Elements of Culture: Personal Grooming and Presence

Want to read about other elements of culture? Start here.

For most people, the word culture automatically includes things like clothing and food, so this one seems fairly obvious. Our purpose here, though, is to understand more than the behaviors (what you wear, how you walk) and try to see the values and beliefs behind them. Why do you dress and act as you do?

Treatment of Grooming and Presence

What are the grooming habits that you would never consider skipping? What are habits you could do without? What do you absolutely have to have done before you leave the house? How do you feel if you go out with no makeup or with your hair a mess? How do you feel if you go out dressed in your best clothes?

What do you wear at home? What do you wear in public? What do you assume about someone dressed more casually than you would? What do you assume about someone who wears bright colors? What do you assume about someone who wears no makeup? What about someone who wears a lot of makeup? Are there styles of clothing that are off-putting to you?

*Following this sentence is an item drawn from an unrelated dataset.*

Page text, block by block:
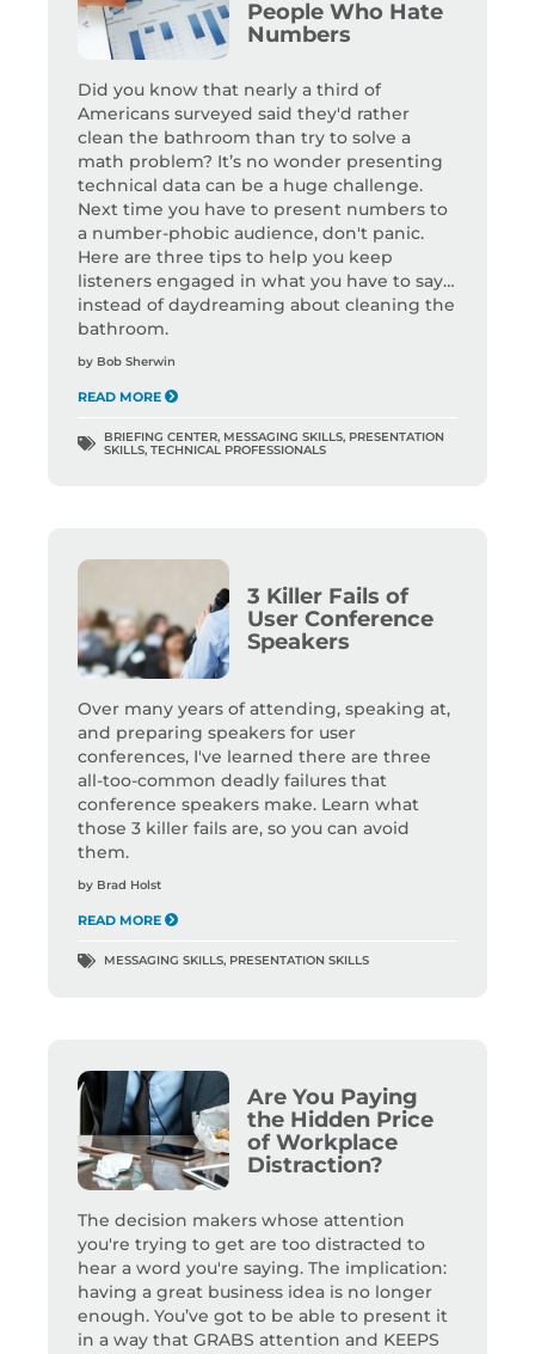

When you walk, do you move fast and with purpose or do you dawdle? Do you walk with confidence through a crowd, expecting others to move aside for you, or do you make room? When you sit, do you take up as much space as possible or fold yourself into little space? Do you sit up straight or slouch? What about when you stand?

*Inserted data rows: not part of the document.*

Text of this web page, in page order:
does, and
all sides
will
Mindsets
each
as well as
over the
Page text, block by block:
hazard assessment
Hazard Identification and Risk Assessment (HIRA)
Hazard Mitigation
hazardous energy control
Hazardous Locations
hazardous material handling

What do you think about someone who laughs loudly? What do you think when people don’t laugh at all? What do you assume about a loud talker? What do you assume about a quiet talker? What do you think when someone walks quickly? What about if they walk slowly? Do you notice swagger? Are there ways a person can walk that make you feel uncomfortable or make certain assumptions about them? Do you even notice at all?

There are some obvious elements here which we shouldn’t ignore. Nothing triggers stereotypes more than dress. A woman in a burka. A teenager wearing a hoodie. An old man in a frayed sweatshirt and shabby jeans. It’s important to remember that our culture doesn’t just help determine what we decide to wear, it influences how we judge what other people wear.

Let’s take a look at an example, one that’s changed within my own culture over my lifetime. In middle-class American culture, the style of dress has gotten more and more casual. While my mother’s generation made waves wearing slacks instead of skirts, mine took dress pants and dark blue denim and traded them in for pre-worn, grungy jeans (we’d even wear them torn or cut off at the knees!). Now, as a new generation comes into its own, we all wear athletic clothes on the regular, with leggings and artfully torn jeans when we’re getting fancy.

What can we learn about our culture from our current habit of wearing athletic clothes anytime we’re not at work (when we used to only wear them to the gym)?

First of all, the assumptions:

1. Casual clothes are more comfortable.

2. How I dress isn’t going to affect my ability to have work, to go about my day without hassle, or to be safe. Therefore I can dress however I want with impunity.

Values:

1. Comfort

2. Individuality and personal expression. Everyone should always get to be herself.

3. Health and fitness

Beliefs:

1. People who are physically healthy are better people.

2. I will be happier if I am more comfortable (vs. I’ll be happier if I’m more put together or if I conform with societal norms).

3. No one has the right to tell me how I have to look. (the standard of beauty is whatever I say it is)

Again, we remind ourselves that none of those assumptions, values, or beliefs are objectively true. Not everyone believes that individuals get to define beauty. Not everyone believes that happiness and comfort are synonyms. Not everyone thinks physical health is the highest value or that it’s important to be yourself. Not everyone feels comfortable in casual clothes. Our culture has taught us those things.

The second assumption in particular is an assumption of privilege. If I was more likely to be stopped by the police for wearing running clothes, or if I was worried my boss would see me wearing it and not want to give me a promotion, I’d think differently about my clothes. Those kinds of things are a reality for some people. I may get a side-eye, but my “whiteness” enables me to wear whatever I want without real consequence. People of color often don’t get that same pass, even here within my own culture which values personal expression.

Take that understanding and apply it to other styles of dress and ways of carrying yourself. When a young man swaggers into your place of business, what’s motivating him to take up space? When the woman in the checkout line next to you talks at a volume that makes you uncomfortable, what can you learn about her worldview? When an Asian student refuses to meet your eye, how might that be based on different assumptions than the ones you hold? When the mom next door wears heels to walk her child home every day, what values are on display?

Of course, this is a good time to remember that you don’t really know. You’re making guesses, and many times you’ll be wrong. Training yourself to ask the questions is only helping you look past your own cultural assumptions. Or rather, it’s recognizing that you have assumptions and that they may not apply. It’s not really helping you understand someone else.

We’re going to keep looking at these elements of culture and asking ourselves these questions, but as we do, let’s not forget it’s only the first step. If we want real understanding, that’s going to take something more.

For that, we’re going to have to get to know people who aren’t like us and listen to what they say about their lives.